> **TO DO**: How many lines in the records below contain the word "Temple"? Reply with that number only.

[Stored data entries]
# # # # #

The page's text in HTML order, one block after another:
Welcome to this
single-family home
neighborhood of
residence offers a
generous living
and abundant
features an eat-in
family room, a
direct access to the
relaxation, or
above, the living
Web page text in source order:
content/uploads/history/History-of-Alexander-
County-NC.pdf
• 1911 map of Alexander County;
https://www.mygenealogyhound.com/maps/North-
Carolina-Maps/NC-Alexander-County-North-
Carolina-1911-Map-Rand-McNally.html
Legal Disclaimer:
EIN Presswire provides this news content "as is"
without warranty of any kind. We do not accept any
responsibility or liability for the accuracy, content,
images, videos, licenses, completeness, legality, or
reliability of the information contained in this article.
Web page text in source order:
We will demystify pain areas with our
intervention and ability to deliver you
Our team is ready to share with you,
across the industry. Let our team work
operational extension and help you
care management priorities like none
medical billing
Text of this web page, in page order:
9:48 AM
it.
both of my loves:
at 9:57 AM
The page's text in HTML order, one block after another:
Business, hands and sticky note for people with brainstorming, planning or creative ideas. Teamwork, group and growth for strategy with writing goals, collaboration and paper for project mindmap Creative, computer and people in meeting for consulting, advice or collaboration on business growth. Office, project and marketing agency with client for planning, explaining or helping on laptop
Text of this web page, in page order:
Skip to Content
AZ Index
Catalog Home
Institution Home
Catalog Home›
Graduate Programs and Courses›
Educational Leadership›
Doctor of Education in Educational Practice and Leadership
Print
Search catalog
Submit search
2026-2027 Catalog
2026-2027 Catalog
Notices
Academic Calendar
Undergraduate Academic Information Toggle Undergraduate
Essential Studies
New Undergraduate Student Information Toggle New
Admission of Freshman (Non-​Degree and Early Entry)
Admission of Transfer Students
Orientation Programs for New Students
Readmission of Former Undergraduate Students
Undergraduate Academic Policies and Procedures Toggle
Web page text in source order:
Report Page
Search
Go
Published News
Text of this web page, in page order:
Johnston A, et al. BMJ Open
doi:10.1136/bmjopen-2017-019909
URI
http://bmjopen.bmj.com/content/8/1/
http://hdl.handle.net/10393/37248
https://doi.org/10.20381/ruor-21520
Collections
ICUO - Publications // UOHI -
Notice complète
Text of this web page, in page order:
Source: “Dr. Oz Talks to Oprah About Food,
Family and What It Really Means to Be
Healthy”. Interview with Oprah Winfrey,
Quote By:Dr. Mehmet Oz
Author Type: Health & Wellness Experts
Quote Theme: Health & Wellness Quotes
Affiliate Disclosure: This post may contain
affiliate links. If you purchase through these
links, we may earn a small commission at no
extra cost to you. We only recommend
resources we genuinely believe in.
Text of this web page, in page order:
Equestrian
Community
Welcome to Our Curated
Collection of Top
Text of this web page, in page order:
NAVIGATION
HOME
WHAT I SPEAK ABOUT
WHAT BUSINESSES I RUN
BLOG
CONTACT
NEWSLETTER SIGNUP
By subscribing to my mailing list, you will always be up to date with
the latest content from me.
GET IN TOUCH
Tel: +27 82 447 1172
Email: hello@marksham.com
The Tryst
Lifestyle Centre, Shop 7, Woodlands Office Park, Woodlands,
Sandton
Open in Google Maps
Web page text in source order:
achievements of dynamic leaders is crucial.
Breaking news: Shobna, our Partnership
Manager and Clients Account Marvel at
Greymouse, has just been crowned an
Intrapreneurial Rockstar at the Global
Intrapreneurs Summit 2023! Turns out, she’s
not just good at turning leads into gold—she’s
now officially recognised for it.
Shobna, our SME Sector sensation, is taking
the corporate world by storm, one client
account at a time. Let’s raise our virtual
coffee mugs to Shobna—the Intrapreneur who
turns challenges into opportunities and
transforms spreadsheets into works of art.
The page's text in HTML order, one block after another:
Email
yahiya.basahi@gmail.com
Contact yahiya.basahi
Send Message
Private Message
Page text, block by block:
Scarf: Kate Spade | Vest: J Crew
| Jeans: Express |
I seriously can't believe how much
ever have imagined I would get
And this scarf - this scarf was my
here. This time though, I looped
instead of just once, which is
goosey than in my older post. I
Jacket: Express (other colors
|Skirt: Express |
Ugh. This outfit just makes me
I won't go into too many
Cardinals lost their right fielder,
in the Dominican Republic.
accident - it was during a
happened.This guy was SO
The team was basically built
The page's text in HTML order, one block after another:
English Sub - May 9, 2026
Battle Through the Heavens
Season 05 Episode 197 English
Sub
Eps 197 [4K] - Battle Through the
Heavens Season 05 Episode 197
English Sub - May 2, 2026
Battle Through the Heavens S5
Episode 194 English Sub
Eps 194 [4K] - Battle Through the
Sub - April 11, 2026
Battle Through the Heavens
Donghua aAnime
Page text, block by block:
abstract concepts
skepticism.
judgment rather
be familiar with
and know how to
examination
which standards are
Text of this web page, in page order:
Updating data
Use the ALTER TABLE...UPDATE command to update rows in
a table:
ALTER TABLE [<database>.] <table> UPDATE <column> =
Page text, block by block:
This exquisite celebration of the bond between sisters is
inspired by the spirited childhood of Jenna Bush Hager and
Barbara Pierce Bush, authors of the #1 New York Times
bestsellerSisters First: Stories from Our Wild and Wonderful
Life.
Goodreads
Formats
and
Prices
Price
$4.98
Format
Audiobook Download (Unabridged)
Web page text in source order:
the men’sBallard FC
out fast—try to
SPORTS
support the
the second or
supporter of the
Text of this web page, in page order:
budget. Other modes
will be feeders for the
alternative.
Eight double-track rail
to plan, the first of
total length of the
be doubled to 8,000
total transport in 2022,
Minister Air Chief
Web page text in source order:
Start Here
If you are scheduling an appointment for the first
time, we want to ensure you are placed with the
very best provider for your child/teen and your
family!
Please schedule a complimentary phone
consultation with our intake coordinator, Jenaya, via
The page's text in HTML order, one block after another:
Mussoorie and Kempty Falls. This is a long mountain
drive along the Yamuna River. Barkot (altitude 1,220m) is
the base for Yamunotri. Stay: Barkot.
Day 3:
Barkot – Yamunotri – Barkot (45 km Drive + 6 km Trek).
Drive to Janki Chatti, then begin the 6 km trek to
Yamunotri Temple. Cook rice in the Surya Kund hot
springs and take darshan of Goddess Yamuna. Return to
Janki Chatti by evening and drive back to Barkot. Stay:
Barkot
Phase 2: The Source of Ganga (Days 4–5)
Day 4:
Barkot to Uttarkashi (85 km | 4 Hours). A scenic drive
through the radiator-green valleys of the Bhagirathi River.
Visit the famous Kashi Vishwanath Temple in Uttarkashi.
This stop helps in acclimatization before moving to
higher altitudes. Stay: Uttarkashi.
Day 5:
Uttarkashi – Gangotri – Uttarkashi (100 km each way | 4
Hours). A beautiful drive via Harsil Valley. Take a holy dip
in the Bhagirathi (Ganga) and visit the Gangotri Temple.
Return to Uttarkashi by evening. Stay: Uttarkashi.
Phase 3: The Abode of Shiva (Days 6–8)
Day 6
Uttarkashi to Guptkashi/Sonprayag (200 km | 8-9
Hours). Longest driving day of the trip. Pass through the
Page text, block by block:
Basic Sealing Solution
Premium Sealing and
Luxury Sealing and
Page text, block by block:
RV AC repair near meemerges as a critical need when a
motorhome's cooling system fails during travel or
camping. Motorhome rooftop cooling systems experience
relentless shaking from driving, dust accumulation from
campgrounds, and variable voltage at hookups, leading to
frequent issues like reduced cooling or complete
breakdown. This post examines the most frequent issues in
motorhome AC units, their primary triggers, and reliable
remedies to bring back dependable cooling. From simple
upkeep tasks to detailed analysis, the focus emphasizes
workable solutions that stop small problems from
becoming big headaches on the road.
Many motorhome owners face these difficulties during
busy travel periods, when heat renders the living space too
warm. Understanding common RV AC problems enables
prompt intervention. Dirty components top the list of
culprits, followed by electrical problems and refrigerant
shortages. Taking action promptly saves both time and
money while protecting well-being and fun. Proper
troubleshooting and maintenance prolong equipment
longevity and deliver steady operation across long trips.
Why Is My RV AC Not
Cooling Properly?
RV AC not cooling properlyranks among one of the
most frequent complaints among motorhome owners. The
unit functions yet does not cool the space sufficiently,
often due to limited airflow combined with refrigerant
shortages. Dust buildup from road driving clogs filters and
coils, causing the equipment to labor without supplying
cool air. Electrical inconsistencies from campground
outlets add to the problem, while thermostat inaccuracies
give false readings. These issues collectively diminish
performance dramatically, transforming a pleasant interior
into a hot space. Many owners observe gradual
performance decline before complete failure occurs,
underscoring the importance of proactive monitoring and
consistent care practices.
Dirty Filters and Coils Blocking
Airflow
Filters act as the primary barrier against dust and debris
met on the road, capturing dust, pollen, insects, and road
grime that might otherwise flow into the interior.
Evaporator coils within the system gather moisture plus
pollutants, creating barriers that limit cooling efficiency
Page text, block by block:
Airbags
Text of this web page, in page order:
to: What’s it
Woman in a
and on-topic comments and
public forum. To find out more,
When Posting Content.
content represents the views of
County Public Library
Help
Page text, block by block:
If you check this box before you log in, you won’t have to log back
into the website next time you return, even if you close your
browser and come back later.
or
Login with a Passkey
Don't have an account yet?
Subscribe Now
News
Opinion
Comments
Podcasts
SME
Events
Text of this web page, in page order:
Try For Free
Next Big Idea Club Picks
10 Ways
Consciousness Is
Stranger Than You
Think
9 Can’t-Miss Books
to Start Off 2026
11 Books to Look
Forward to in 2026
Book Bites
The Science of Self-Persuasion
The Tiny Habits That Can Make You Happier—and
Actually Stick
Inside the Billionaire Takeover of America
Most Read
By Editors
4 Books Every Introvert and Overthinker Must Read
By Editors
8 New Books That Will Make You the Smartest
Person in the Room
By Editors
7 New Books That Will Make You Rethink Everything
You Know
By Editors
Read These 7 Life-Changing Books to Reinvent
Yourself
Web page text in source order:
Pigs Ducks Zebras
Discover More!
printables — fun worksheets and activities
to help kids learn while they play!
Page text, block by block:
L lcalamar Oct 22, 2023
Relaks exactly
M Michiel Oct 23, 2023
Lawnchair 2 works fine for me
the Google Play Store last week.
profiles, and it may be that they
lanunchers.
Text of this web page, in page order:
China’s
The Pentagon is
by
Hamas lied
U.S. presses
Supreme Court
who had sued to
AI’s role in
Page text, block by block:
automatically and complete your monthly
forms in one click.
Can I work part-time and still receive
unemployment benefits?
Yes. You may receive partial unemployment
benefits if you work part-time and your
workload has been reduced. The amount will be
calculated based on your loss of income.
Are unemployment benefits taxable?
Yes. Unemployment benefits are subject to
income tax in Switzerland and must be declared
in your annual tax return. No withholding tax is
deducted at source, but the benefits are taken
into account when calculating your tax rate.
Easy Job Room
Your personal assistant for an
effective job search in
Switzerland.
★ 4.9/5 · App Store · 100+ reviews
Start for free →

# # # # #

> **TASK ANSWER**: 3